Aimee M. HunterMichael J. MinzenbergIan A. CookDavid E. KrantzJennifer G. LevittNatalie M. RotsteinShweta A. ChawlaAndrew F. LeuchterFirst published: 02 April 2019 https://doi.org/10.1002/brb3.1275 Cited by: 1

Abstract

Background

Repetitive Transcranial Magnetic Stimulation (rTMS) is commonly administered to Major Depressive Disorder (MDD) patients taking psychotropic medications, yet the effects on treatment outcomes remain unknown. We explored how concomitant medication use relates to clinical response to a standard course of rTMS.

Methods

Medications were tabulated for 181 MDD patients who underwent a six‐week rTMS treatment course. All patients received 10 Hz rTMS administered to left dorsolateral prefrontal cortex (DLPFC), with 1 Hz administered to right DLPFC in patients with inadequate response to and/or intolerance of left‐sided stimulation.

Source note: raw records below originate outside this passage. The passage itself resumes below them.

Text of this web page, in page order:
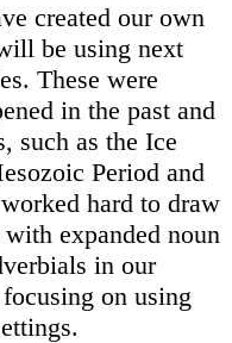
created our own
be using next
These were
in the past and
such as the Ice
Period and
hard to draw
expanded noun
in our
on using
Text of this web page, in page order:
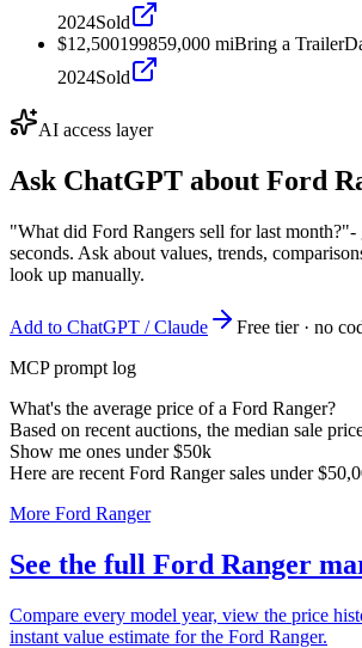
2024Sold
$12,500199859,000 miBring a Trailer
2024Sold
AI access layer
Ask ChatGPT about Ford
"What did Ford Rangers sell for last month?"-
seconds. Ask about values, trends,
look up manually.
Add to ChatGPT / Claude
Free tier · no
MCP prompt log
What's the average price of a Ford Ranger?
Based on recent auctions, the median sale
Show me ones under $50k
Here are recent Ford Ranger sales under
More Ford Ranger
See the full Ford Ranger
Compare every model year, view the price
instant value estimate for the Ford Ranger.
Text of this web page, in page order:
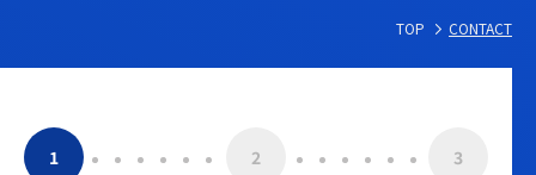
TOP CONTACT
1 2 3
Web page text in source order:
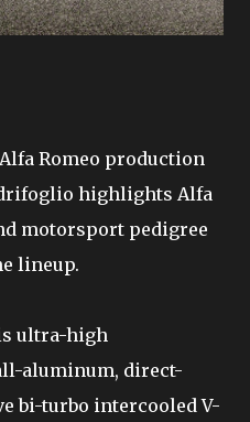
Romeo production
highlights Alfa
motorsport pedigree
lineup.
ultra-high
aluminum, direct-
bi-turbo intercooled V-
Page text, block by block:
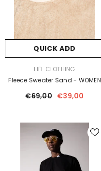
QUICK ADD
LIËL CLOTHING
Fleece Sweater Sand - WOMEN
€69,00 €39,00
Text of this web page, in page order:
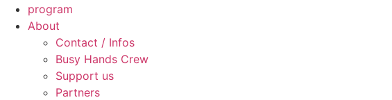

Primary outcomes were change in Inventory of Depressive Symptomatology Self Report (IDS‐SR30) total score after 2, 4, and 6 weeks.

Results

Use of benzodiazepines was associated with less improvement at week 2, whereas use of psychostimulants was associated with greater improvement at week 2 and across 6 weeks. These effects were significant controlling for baseline variables including age, overall symptom severity, and severity of anxiety symptoms. Response rates at week 6 were lower in benzodiazepine users versus non‐users (16.4% vs. 35.5%, p = 0.008), and higher in psychostimulant users versus non‐users (39.2% vs. 22.0%, p = 0.02).

Conclusions

Concomitant medication use may impact rTMS treatment outcome. While the differences reported here could be considered clinically significant, results were not corrected for multiple comparisons and findings should be replicated before clinicians incorporate the evidence into clinical practice. Prospective, hypothesis‐based treatment studies will aid in determining causal relationships between medication treatments and outcome.